Prompt Injection attack against LLM-integrated Applications

Yi Liu,Gelei Deng,Yuekang Li,Kailong Wang,Zihao Wang,Xiaofeng Wang,Tianwei Zhang,Yepang Liu,Haoyu Wang,Yan Zheng,Yang Liu
2024-03-02
Abstract:Large Language Models (LLMs), renowned for their superior proficiency in language comprehension and generation, stimulate a vibrant ecosystem of applications around them. However, their extensive assimilation into various services introduces significant security risks. This study deconstructs the complexities and implications of prompt injection attacks on actual LLM-integrated applications. Initially, we conduct an exploratory analysis on ten commercial applications, highlighting the constraints of current attack strategies in practice. Prompted by these limitations, we subsequently formulate HouYi, a novel black-box prompt injection attack technique, which draws inspiration from traditional web injection attacks. HouYi is compartmentalized into three crucial elements: a seamlessly-incorporated pre-constructed prompt, an injection prompt inducing context partition, and a malicious payload designed to fulfill the attack objectives. Leveraging HouYi, we unveil previously unknown and severe attack outcomes, such as unrestricted arbitrary LLM usage and uncomplicated application prompt theft. We deploy HouYi on 36 actual LLM-integrated applications and discern 31 applications susceptible to prompt injection. 10 vendors have validated our discoveries, including Notion, which has the potential to impact millions of users. Our investigation illuminates both the possible risks of prompt injection attacks and the possible tactics for mitigation.

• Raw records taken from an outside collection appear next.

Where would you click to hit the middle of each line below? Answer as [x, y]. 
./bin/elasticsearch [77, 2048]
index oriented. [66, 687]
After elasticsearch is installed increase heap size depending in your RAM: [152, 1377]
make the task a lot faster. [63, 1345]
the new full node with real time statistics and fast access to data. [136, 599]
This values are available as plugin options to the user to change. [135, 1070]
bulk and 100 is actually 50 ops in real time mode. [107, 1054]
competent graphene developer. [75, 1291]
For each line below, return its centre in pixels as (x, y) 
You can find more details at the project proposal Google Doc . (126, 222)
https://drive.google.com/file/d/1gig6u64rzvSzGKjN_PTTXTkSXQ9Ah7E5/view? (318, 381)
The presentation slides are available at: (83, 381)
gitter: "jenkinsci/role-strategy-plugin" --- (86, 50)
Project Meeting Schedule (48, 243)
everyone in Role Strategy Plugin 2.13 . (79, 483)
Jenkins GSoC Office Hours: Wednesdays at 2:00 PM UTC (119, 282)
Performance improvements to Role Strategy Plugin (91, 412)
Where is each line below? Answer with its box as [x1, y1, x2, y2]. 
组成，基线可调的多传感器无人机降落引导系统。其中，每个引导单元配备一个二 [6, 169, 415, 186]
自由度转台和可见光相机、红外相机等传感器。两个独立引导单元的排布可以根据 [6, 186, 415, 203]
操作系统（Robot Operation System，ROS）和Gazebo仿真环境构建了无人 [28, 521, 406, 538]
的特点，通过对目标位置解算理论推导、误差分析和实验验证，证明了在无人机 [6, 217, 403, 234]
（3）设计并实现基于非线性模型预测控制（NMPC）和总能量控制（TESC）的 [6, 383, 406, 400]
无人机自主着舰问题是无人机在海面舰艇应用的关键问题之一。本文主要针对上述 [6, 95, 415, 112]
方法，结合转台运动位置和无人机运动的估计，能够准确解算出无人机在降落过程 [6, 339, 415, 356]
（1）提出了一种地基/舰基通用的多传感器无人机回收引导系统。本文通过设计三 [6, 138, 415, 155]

Cryptography and Security,Artificial Intelligence,Computation and Language,Software Engineering
What problem does this paper attempt to address?

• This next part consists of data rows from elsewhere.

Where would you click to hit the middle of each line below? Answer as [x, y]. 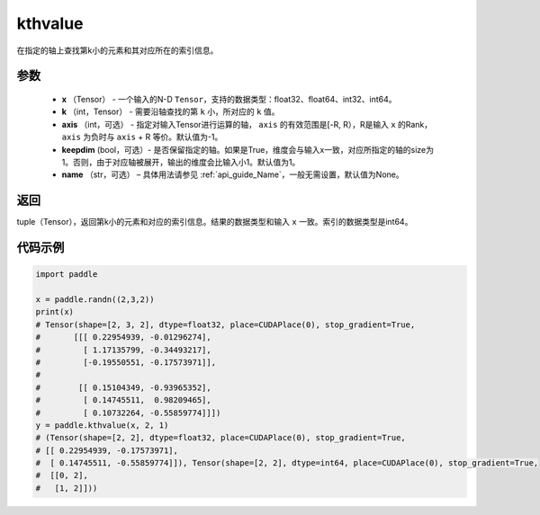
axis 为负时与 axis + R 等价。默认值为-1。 [142, 137]
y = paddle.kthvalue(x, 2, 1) [102, 425]
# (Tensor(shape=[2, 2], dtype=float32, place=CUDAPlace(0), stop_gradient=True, [221, 438]
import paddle [67, 275]
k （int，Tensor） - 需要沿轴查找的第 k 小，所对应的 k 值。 [171, 111]
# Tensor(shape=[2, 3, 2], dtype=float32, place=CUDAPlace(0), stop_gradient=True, [225, 324]
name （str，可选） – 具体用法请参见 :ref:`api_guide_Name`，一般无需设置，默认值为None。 [233, 174]
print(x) [55, 312]
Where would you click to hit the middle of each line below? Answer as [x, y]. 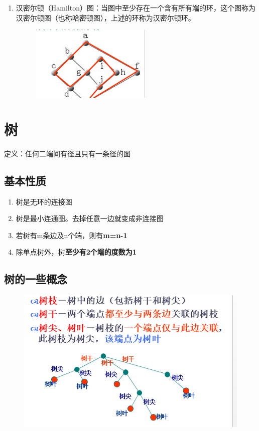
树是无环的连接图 [44, 201]
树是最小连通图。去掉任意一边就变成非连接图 [90, 218]
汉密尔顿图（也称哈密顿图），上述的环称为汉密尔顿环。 [105, 17]
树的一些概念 [36, 279]
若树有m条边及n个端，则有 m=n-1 [72, 235]
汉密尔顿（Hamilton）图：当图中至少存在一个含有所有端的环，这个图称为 [136, 8]
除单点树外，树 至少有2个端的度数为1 [76, 252]
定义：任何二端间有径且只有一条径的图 [67, 153]
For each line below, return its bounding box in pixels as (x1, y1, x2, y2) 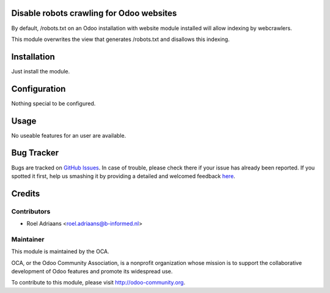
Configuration (11, 83, 66, 94)
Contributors (11, 207, 51, 215)
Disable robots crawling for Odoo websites (11, 8, 177, 18)
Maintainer (11, 235, 45, 243)
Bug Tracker (11, 147, 59, 158)
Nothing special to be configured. (11, 100, 96, 107)
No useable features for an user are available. (11, 132, 127, 139)
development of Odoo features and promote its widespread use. (11, 268, 173, 275)
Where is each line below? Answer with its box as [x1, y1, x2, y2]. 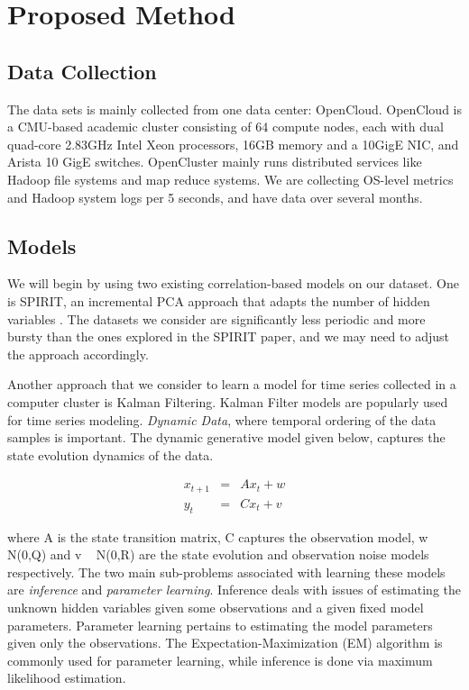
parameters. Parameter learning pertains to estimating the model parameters [7, 615, 433, 634]
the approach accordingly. [7, 344, 149, 363]
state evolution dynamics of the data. [7, 445, 214, 464]
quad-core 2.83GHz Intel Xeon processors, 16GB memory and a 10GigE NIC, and [7, 134, 459, 153]
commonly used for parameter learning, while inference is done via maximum [7, 650, 433, 669]
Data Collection [7, 57, 157, 85]
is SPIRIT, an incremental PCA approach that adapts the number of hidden [7, 291, 430, 310]
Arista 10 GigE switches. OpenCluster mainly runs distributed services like [7, 152, 422, 171]
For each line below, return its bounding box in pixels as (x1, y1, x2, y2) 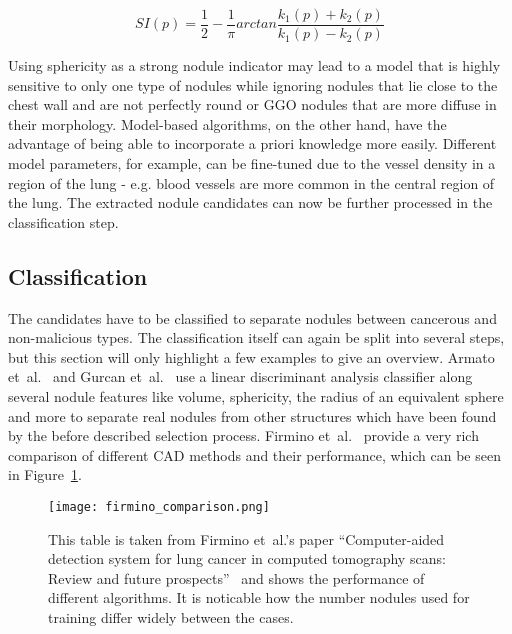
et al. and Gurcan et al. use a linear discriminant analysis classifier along (8, 366, 473, 387)
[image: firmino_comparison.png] (48, 499, 270, 514)
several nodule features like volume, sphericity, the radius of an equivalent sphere (8, 385, 504, 406)
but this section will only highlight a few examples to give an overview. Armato (8, 346, 495, 367)
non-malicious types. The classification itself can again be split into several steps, (8, 327, 505, 348)
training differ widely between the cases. (48, 606, 294, 627)
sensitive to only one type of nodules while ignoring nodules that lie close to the (8, 74, 498, 95)
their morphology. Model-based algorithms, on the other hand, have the (8, 113, 447, 134)

The paper attempts to address the security risks posed by Prompt Injection Attacks in large language model (LLM) integrated applications. Specifically: 1. **Limitations of Existing Attack Methods**: Existing prompt injection attack methods are limited in their effectiveness in practical applications because different applications interpret prompts differently, and many applications have strict input and output format requirements, which restrict the effectiveness of traditional attack methods. 2. **Development of New Attack Techniques**: To overcome these limitations, the paper proposes a new black-box prompt injection attack technique called HOUYI. HOUYI achieves its attack goals through three key components (pre-built prompts, context-separated prompts, and malicious payloads), which can effectively bypass existing defense mechanisms. 3. **Validation in Practical Applications**: The paper deployed HOUYI in 36 real-world LLM integrated applications and found that 31 applications had prompt injection vulnerabilities. Additionally, 10 vendors have confirmed these findings, including Notion, which could potentially affect millions of users. In summary, the paper aims to reveal the risks of prompt injection attacks and proposes a new attack method to promote the development of stronger defense measures.